Luego, en 1986, el gobierno acabó con la ópera. Y por esas paradojas, quien de nuevo encendió la llama fue Upegui, desde la dirección del Instituto de Cultura de Bogotá. En 1989 hizo óperas en el Teatro Municipal de Bogotá y creó con Carmiña unos talleres de canto, de los cuales surgieron las voces que fueron la base para la creación, un par de años más tarde y por iniciativa de Gloria Zea –esa es la verdad–, de la denominada Nueva Ópera de Colombia.

El problema es que la Ópera de Colombia, la que organizó las temporadas entre 1976 y 1986, hizo historia en este país.

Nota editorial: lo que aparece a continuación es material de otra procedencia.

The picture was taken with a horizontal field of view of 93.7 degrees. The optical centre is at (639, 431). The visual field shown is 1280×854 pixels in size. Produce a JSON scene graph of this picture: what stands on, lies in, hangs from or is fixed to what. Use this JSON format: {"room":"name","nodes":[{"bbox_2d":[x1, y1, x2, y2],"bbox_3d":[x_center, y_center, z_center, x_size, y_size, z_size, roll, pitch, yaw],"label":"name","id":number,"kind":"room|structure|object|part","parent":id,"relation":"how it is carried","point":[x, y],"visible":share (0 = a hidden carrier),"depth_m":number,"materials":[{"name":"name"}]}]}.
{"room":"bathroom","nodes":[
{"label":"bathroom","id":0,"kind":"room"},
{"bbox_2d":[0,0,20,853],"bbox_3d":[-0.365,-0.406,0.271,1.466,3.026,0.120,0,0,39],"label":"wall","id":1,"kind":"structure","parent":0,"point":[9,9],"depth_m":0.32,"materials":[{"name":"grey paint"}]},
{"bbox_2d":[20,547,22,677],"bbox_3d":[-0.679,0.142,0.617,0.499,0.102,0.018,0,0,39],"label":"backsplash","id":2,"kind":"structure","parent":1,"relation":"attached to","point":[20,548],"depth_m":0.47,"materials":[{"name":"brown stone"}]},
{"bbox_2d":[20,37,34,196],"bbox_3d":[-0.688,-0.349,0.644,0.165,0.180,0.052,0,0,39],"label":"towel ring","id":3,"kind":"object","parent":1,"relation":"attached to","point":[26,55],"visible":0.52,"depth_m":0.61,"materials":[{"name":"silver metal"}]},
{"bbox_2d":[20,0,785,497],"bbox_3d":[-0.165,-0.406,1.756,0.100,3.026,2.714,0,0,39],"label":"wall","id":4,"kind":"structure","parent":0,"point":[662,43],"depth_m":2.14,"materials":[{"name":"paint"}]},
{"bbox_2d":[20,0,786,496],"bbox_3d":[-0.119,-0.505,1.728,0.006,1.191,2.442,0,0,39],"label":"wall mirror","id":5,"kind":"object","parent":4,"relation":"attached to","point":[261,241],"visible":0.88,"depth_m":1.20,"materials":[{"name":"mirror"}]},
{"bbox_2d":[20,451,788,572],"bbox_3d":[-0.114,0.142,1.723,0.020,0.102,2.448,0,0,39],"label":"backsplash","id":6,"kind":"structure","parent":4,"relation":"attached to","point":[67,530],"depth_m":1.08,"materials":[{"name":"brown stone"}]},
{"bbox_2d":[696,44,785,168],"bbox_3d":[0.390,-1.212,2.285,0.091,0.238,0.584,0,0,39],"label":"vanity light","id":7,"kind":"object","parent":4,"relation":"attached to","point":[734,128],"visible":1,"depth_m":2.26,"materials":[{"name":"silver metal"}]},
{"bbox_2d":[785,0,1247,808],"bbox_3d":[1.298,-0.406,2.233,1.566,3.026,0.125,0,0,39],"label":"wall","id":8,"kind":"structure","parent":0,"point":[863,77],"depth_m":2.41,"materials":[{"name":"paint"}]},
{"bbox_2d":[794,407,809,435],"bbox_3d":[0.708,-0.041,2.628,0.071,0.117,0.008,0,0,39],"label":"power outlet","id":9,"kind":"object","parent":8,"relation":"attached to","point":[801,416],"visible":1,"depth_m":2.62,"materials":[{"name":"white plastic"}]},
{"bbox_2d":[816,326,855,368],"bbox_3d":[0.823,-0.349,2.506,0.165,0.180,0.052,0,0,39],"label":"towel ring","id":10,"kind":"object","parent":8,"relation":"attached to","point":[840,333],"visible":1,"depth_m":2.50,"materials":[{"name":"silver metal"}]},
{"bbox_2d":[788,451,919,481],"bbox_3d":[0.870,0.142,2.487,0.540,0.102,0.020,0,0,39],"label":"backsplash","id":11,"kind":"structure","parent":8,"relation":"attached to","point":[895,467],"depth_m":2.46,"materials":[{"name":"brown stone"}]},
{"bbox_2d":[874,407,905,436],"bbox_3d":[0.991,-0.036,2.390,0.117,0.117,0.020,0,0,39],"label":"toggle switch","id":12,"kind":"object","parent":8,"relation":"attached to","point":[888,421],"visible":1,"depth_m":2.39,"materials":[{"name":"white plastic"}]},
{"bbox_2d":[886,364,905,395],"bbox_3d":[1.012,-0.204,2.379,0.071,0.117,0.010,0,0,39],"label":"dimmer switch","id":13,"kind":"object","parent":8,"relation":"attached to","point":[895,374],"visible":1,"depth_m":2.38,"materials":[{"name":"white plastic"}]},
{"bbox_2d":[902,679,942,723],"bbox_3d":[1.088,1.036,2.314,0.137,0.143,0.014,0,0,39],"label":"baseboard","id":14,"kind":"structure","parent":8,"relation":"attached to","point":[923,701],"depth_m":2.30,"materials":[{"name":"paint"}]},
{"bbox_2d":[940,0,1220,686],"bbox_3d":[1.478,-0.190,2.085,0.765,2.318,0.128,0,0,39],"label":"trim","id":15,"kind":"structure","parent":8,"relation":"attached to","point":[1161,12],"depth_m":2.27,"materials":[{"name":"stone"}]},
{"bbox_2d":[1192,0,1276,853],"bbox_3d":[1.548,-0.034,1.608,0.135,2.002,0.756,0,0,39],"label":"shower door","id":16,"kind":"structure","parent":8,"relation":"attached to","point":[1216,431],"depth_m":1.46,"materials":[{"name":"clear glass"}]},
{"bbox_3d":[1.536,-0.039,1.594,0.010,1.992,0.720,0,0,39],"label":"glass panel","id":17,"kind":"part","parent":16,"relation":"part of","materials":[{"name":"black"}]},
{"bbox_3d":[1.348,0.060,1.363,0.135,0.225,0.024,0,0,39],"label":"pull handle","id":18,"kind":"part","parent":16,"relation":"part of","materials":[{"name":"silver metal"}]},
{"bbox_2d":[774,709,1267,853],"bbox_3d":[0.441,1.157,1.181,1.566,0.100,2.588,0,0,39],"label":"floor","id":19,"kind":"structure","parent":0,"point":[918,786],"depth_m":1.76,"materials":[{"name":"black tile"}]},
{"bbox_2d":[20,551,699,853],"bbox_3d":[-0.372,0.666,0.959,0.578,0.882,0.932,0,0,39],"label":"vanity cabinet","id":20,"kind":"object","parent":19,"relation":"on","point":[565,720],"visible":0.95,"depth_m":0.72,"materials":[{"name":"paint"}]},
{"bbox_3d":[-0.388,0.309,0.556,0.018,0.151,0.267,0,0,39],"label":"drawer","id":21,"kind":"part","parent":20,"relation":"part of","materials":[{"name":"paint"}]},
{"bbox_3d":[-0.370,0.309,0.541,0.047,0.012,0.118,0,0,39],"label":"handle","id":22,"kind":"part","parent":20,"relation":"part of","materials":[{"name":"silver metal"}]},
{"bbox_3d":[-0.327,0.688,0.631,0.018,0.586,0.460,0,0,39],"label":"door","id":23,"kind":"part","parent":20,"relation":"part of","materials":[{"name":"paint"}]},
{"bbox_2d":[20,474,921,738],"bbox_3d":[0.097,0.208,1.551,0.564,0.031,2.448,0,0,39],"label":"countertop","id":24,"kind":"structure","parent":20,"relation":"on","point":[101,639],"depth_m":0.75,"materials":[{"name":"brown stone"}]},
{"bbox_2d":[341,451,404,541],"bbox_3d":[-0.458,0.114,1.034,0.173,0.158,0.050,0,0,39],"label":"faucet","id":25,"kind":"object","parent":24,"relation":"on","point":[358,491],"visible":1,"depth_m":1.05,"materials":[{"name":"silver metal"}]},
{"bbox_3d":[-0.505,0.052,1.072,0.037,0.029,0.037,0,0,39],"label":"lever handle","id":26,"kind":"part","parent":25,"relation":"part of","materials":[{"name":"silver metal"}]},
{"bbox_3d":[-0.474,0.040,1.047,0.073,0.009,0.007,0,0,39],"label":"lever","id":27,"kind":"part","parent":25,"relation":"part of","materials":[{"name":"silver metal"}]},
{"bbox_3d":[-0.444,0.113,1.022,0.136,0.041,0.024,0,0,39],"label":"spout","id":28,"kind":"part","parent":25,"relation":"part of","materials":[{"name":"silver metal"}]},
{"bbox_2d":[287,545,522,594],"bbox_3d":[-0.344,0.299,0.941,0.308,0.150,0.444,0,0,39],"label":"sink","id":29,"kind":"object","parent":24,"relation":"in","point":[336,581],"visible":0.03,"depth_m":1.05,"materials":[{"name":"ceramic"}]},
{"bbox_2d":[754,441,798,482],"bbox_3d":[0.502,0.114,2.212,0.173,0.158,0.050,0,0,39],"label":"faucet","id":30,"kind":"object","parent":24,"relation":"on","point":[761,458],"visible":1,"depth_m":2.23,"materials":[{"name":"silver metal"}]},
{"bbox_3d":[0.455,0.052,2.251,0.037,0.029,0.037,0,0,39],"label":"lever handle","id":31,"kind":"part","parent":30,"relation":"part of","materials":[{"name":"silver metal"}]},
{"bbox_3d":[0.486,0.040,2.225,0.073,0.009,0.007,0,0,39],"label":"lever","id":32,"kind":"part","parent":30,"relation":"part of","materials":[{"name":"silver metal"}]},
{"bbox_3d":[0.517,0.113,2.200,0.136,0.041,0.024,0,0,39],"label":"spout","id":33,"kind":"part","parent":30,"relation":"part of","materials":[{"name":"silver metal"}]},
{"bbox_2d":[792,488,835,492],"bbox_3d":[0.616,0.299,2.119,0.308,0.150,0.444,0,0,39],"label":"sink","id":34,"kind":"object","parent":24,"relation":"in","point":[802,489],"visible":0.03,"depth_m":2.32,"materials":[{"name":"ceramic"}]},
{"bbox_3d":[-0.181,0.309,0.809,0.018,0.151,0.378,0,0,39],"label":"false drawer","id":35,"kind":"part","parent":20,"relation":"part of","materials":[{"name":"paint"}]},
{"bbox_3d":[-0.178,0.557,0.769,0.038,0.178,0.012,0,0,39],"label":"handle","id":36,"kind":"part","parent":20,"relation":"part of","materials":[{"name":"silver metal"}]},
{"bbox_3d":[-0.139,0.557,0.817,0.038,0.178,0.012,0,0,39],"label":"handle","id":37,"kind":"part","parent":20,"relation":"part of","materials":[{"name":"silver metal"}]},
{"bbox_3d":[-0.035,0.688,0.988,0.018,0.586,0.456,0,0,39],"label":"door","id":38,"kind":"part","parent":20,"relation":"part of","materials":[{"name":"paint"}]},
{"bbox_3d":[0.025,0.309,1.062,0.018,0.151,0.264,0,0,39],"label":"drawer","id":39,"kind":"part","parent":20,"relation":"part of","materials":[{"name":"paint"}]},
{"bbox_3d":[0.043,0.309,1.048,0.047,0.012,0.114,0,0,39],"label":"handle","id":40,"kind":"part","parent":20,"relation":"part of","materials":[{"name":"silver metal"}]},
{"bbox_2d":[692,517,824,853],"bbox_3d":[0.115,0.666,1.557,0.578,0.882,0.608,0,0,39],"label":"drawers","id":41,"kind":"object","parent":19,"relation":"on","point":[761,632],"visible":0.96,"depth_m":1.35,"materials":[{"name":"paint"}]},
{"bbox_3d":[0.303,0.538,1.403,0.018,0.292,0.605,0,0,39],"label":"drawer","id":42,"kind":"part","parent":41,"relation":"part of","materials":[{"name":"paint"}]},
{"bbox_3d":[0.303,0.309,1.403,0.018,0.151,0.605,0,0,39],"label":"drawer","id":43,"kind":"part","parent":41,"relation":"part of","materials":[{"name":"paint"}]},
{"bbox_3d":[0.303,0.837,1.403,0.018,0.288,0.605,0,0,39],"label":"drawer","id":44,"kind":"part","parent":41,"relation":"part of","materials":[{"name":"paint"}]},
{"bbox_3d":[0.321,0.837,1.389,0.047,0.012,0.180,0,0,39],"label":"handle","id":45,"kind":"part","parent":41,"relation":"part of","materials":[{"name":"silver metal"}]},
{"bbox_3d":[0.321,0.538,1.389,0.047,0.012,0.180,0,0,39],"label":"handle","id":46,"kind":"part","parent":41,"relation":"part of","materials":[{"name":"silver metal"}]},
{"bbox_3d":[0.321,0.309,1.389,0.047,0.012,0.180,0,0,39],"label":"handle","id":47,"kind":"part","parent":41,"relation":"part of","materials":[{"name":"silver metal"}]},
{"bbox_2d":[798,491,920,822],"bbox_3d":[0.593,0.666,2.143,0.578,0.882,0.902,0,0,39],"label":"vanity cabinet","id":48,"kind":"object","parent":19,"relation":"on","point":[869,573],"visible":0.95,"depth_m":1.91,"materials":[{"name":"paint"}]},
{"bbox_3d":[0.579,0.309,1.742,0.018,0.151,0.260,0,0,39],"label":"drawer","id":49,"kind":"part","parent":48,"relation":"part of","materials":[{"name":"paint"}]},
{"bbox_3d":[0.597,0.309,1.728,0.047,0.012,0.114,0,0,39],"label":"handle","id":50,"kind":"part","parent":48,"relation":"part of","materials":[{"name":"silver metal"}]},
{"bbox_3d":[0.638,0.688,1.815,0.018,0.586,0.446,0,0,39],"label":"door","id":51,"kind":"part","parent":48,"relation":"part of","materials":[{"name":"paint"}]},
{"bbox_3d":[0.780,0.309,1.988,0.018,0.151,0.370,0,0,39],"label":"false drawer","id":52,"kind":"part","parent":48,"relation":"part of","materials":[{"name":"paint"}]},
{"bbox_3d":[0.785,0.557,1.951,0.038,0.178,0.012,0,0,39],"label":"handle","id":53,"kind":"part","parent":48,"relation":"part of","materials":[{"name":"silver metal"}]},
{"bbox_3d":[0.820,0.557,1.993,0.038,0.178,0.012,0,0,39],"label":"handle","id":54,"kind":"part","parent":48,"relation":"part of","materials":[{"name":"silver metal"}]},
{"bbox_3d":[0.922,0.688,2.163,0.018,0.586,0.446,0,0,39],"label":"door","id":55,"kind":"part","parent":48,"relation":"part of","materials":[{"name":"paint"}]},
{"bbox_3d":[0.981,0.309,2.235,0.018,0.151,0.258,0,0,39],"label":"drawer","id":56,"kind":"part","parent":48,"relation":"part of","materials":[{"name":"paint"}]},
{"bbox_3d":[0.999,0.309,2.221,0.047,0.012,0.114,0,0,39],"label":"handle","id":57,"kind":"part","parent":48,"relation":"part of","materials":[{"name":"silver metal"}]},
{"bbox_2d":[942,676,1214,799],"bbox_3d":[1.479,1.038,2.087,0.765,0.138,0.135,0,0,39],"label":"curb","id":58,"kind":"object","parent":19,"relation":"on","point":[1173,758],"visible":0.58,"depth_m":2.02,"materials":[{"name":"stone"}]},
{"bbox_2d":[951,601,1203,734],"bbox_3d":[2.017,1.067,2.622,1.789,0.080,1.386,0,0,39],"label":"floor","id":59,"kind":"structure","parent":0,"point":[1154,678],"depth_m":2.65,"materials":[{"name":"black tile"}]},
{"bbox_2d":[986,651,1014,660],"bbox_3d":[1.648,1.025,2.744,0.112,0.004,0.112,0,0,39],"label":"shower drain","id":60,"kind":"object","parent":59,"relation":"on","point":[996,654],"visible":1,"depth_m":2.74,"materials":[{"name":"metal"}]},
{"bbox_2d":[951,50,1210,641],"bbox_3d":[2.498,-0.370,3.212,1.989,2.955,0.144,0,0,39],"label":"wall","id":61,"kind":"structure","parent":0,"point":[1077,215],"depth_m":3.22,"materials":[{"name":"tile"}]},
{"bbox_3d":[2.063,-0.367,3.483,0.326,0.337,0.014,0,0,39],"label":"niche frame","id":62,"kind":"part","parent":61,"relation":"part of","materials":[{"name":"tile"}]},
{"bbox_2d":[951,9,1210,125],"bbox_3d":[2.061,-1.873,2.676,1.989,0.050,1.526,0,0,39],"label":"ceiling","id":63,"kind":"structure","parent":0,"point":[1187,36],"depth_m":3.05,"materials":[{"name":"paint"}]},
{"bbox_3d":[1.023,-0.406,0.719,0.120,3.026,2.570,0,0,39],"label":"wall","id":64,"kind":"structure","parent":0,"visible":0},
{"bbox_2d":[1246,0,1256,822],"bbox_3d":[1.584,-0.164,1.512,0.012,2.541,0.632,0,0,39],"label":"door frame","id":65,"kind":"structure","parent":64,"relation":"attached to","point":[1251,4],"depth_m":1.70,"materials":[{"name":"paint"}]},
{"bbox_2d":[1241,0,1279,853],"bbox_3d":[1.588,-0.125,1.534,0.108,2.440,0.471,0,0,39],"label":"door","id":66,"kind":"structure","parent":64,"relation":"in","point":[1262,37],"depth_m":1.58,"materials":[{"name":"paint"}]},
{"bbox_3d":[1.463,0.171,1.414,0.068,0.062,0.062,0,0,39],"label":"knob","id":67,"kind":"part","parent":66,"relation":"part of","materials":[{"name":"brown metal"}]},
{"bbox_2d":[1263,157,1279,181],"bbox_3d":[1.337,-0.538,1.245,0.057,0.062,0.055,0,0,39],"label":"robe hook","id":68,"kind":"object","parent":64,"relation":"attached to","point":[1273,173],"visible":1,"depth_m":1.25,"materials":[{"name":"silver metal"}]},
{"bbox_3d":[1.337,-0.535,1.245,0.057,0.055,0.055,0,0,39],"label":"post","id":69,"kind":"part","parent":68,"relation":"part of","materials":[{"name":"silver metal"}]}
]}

Una historia que, no hay que llamarse a engaños, no ha podido ser superada por la Nueva Ópera, cuyas producciones no han conseguido llegarles ni a los talones a las de la época de oro, plagada de éxitos como Turandot, de Puccini, o Fidelio, de Beethoven, y de estrellas colombianas del canto, como Carmiña, Alejandro Ramírez, Martha Senn, Sofía y Zoraida Salazar. Además, hubo oportunidades para directores de escena nacionales, como Manuel Drezner y Jaime Manzur.

A la final, la Nueva Ópera de Colombia no le ha dejado nada al país porque no ha sido el escenario para el surgimiento del talento nacional. No se trata de chauvinismos, que son tan malsanos. Se trata de que, luego de décadas, la casi totalidad de las producciones se han entregado a un par de favoritos, extranjeros y sin mayor talento. La ópera no ha propiciado, como ocurre con el teatro, un campo que permita el fomento de nuestros artistas, ni en materia de voces ni en la dramaturgia. De contera, la empresa trabaja, fundamentalmente, con recursos que provienen de las arcas del Estado, no da oportunidades de trabajo y el espectáculo es todo menos popular.

Por censurar esa situación y no aplaudir producciones que no dan la talla, seguiré vetado hasta que San Juan agache el dedo. Y no me arrepiento.